:: Problem to solve ::
Reproduce word for word the lines between those holding "Due to limited" and "were not able", inclusive, and nothing else from the data below.
------ Exercise materials
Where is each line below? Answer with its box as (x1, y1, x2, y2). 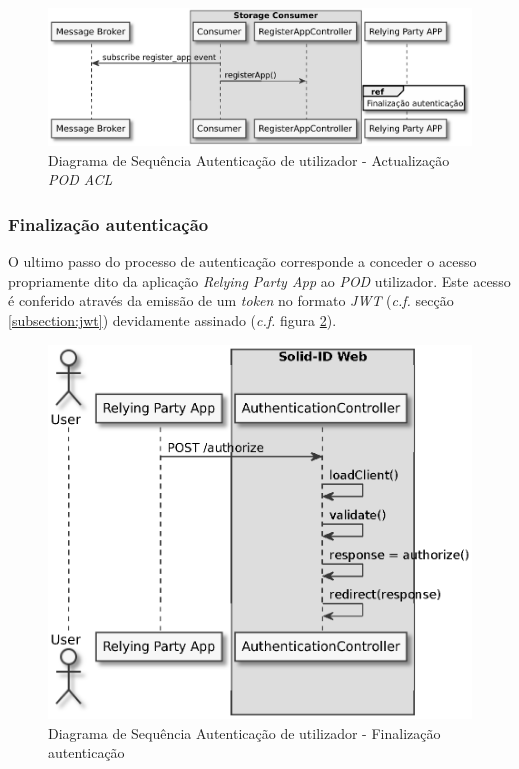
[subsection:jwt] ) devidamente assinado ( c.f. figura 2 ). (8, 310, 337, 331)
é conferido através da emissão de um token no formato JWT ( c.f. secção (8, 290, 454, 311)
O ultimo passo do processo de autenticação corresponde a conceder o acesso (8, 251, 477, 272)
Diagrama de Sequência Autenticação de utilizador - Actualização (48, 149, 450, 170)
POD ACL (48, 169, 113, 190)
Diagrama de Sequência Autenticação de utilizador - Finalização (48, 722, 441, 743)
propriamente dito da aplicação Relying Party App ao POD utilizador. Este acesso (8, 270, 511, 291)
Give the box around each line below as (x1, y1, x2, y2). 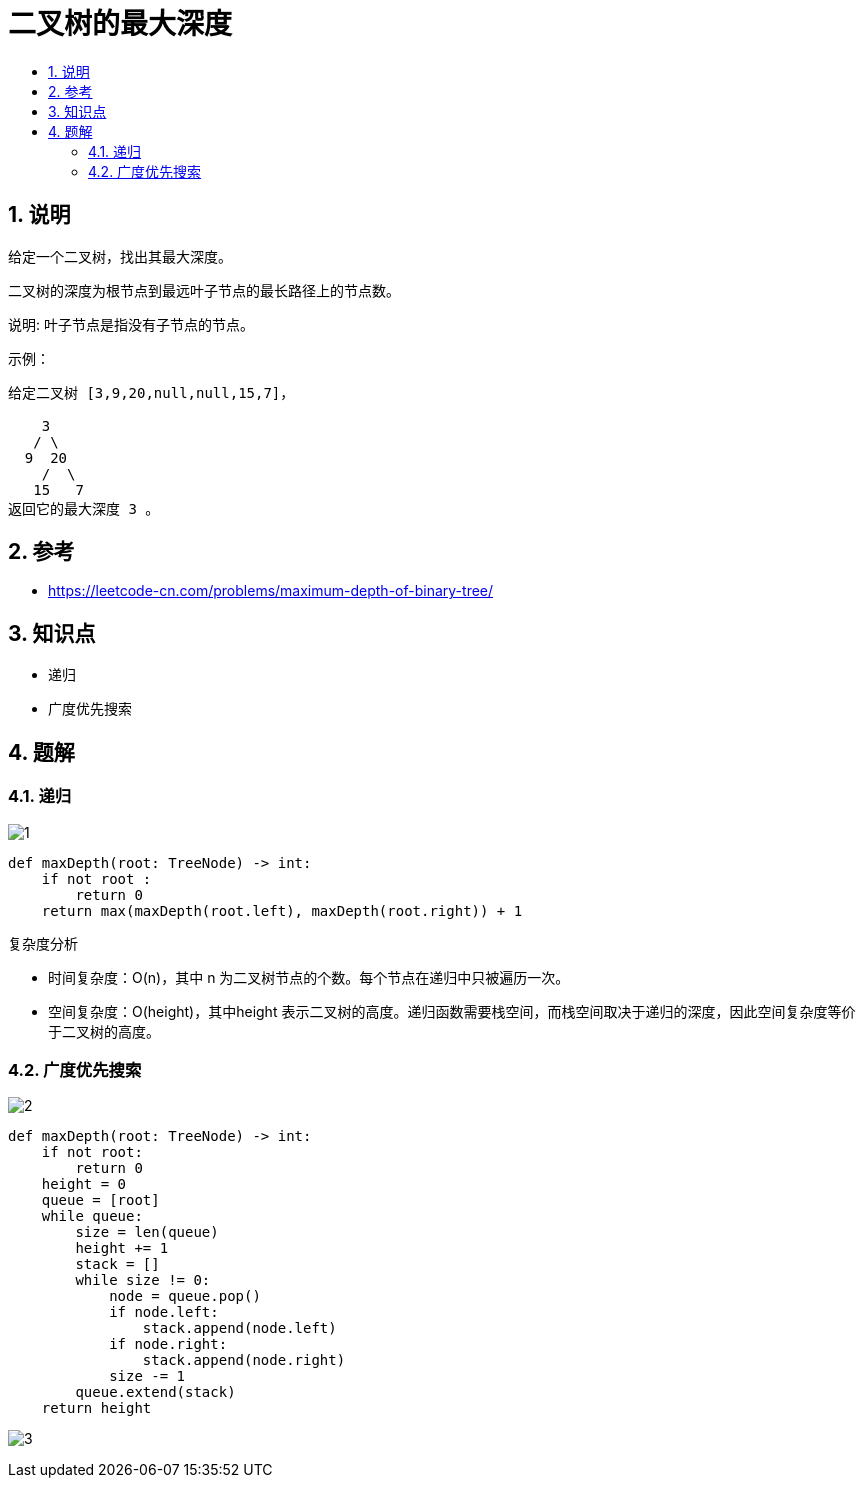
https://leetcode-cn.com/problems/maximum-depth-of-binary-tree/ (48, 582, 494, 600)
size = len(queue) (75, 1224, 219, 1241)
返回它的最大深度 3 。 (8, 500, 160, 517)
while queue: (41, 1208, 143, 1225)
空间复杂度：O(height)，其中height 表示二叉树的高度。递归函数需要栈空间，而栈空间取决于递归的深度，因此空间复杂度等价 (48, 1002, 856, 1020)
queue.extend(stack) (75, 1384, 236, 1401)
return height (41, 1400, 152, 1417)
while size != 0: (75, 1272, 211, 1289)
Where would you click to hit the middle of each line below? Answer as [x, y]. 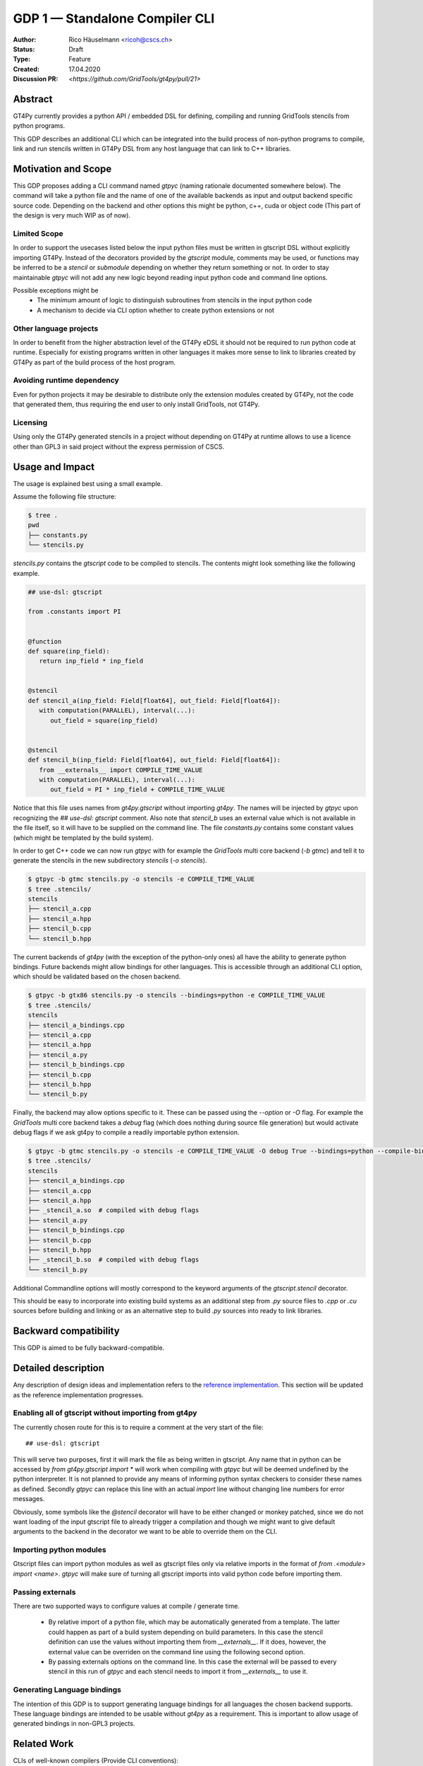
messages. [29, 1499]
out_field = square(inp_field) [104, 720]
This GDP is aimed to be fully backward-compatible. [89, 1348]
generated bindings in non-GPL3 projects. [74, 1724]
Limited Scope [38, 234]
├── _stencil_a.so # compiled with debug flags [114, 1210]
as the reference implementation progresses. [78, 1394]
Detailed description [59, 1368]
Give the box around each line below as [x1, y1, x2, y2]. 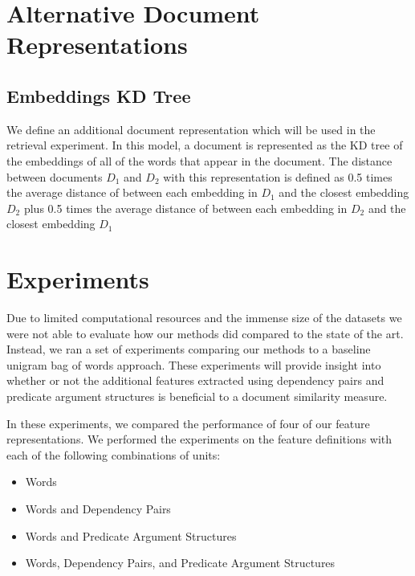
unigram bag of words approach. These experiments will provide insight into [6, 356, 381, 373]
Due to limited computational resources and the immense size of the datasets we [6, 309, 402, 326]
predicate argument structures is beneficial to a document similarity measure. [6, 388, 388, 405]
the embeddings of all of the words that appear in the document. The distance [6, 152, 393, 169]
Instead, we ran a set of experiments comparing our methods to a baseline [6, 341, 371, 357]
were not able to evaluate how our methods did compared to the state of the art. [6, 325, 404, 341]
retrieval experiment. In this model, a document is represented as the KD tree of [6, 137, 403, 153]
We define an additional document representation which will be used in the [6, 121, 376, 137]
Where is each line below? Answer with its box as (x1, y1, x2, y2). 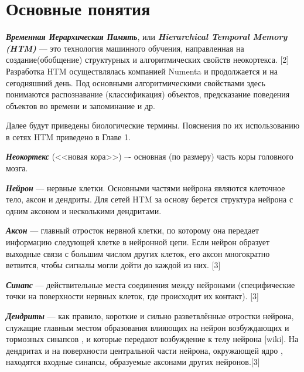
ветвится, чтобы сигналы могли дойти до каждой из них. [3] (6, 259, 221, 271)
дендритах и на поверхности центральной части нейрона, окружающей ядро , (6, 344, 283, 356)
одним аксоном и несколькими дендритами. (6, 204, 162, 217)
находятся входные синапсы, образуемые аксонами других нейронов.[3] (6, 356, 260, 368)
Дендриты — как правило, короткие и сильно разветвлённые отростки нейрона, (6, 310, 294, 322)
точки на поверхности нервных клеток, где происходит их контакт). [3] (6, 290, 259, 302)
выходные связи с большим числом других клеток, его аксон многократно (6, 247, 270, 259)
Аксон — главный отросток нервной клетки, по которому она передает (6, 224, 259, 236)
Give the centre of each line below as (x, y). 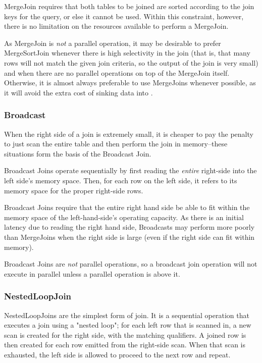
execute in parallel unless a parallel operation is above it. (92, 273)
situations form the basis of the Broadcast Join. (78, 153)
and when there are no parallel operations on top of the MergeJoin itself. (117, 72)
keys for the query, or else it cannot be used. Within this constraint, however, (124, 16)
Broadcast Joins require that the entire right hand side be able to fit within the (127, 207)
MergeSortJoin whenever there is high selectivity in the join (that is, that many (127, 53)
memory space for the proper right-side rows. (74, 190)
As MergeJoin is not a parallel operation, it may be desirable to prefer (113, 43)
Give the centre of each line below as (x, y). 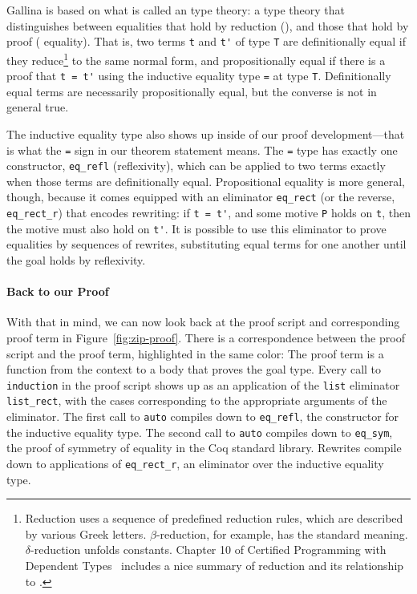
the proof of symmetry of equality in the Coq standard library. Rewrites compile (204, 448)
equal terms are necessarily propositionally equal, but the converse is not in (192, 91)
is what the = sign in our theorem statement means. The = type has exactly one (202, 150)
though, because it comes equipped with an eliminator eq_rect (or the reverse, (201, 197)
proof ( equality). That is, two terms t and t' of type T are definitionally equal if (206, 41)
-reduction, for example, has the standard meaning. (282, 533)
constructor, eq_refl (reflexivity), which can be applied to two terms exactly (196, 166)
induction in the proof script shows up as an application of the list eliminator (203, 384)
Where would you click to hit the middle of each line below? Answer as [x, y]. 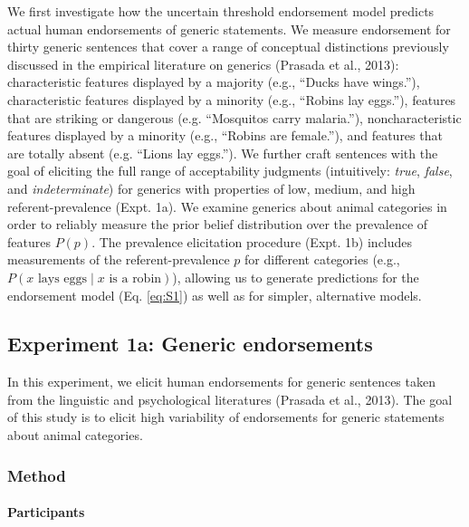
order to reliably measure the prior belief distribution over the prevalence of [218, 224]
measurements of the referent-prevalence [119, 259]
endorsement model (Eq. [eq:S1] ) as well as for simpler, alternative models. [215, 295]
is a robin [135, 278]
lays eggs [62, 278]
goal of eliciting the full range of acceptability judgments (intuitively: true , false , [230, 171]
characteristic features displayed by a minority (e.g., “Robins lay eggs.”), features [232, 99]
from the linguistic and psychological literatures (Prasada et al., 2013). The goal [230, 399]
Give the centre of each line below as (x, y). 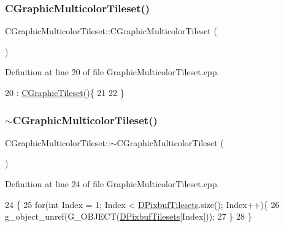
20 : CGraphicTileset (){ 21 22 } (65, 92)
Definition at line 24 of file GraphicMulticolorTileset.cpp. (112, 184)
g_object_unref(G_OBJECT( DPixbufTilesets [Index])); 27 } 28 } (129, 216)
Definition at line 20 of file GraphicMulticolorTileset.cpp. (112, 72)
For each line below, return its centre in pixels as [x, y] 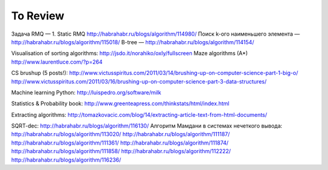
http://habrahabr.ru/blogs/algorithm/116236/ [66, 160]
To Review [38, 16]
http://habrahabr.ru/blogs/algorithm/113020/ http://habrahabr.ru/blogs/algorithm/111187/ [121, 134]
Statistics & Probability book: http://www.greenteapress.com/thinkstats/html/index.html [120, 103]
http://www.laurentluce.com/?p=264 [57, 62]
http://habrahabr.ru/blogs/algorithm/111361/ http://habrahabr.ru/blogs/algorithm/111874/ [120, 143]
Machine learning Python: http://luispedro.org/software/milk [86, 92]
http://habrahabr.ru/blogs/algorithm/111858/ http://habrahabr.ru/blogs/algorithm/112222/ [121, 151]
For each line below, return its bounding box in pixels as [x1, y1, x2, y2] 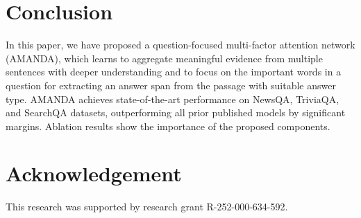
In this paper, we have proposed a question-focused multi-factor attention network [6, 37, 355, 52]
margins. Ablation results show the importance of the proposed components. [6, 118, 330, 133]
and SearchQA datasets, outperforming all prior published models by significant [6, 105, 346, 120]
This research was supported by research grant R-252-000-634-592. [6, 199, 288, 214]
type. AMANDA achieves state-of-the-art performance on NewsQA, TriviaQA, [6, 91, 339, 106]
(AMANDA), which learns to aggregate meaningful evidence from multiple [6, 51, 323, 65]
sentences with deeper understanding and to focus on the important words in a [6, 64, 342, 79]
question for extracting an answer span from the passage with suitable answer [6, 78, 336, 92]
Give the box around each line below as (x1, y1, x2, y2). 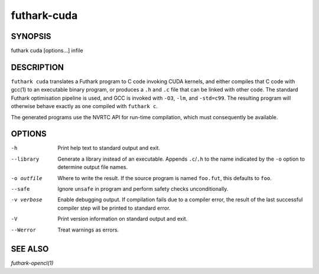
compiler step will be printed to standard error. (57, 204, 171, 211)
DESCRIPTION (11, 62, 64, 72)
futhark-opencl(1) (11, 260, 54, 267)
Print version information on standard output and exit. (57, 216, 188, 223)
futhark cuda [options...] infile (11, 47, 83, 54)
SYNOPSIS (11, 31, 51, 41)
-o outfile (11, 175, 43, 181)
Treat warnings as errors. (57, 226, 119, 233)
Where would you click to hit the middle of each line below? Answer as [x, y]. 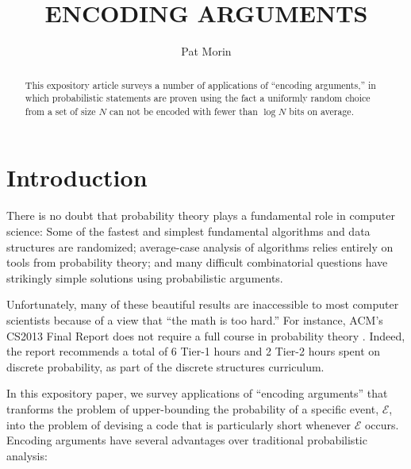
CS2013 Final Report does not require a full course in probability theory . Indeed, [206, 335]
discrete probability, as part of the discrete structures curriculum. [165, 366]
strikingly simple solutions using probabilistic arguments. [145, 277]
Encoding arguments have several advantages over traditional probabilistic [187, 440]
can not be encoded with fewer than [183, 111]
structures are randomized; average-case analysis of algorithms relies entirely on [200, 246]
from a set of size [60, 111]
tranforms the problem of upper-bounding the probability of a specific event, [193, 408]
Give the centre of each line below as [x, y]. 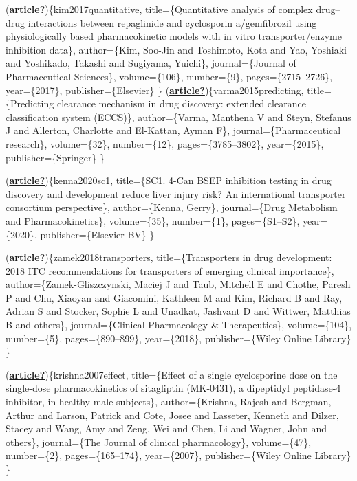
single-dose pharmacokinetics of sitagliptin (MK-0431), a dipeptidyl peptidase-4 [173, 388]
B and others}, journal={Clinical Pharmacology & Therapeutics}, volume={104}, [179, 325]
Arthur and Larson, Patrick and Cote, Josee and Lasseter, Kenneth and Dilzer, [172, 415]
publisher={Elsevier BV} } [97, 234]
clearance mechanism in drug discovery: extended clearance [181, 103]
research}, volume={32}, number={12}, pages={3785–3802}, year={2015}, [165, 143]
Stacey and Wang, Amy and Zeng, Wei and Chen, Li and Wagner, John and [166, 428]
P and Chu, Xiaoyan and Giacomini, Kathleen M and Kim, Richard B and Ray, [174, 297]
------------
:: Answer for this exercise ::
Due to limited computational resources and the immense size of the datasets we [6, 309, 402, 326]
predicate argument structures is beneficial to a document similarity measure. [6, 388, 388, 405]
the embeddings of all of the words that appear in the document. The distance [6, 152, 393, 169]
Instead, we ran a set of experiments comparing our methods to a baseline [6, 341, 371, 357]
were not able to evaluate how our methods did compared to the state of the art. [6, 325, 404, 341]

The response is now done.